LIMITATIONS OF STUDY
Although the described PDLO system enables a new way to integrate therapeutic responses to treat FL, some limitations of this platform should be considered. In this study, we were limited to analysis of research-grade bispecific compounds rather than to clinical-grade biologics. Although we observed a strong therapeutic response in PDLOs, the performance of clinical-grade molecules in vivo may differ from what we observed here. This may be partly due to the focused nature of the system, which is lymphoid cell dominant and does not incorporate circulating cells that could contribute additional modulatory roles during the in vivo response. Furthermore, bispecific therapies have only recently been approved for use in FL9, and at present time it has not been possible to benchmark findings from bispecific treatment in PDLOs to patient-specific clinical responses.
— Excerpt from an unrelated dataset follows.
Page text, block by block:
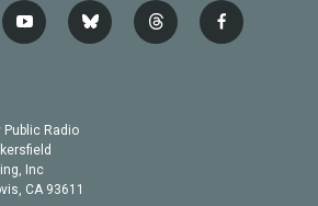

Since the PDLOs produced in this study were predominately composed of normal and malignant B cells and a variety of CD4 T cells, future studies will be needed to augment the representation of other key lymphoma TME constituents in PDLOs, including stromal cells, ideally from autologous sources.
STAR METHODS
RESOURCE AVAILABILITY
Lead Contact
Further information and requests for resources and reagents should be directed to and will be fulfilled by the Lead Contact, Lisa Wagar (lwagar@hs.uci.edu).
Materials availability
Reagents generated in this study will be made available on request, but we may require a payment and/or a completed Materials Transfer Agreement if there is potential for commercial application.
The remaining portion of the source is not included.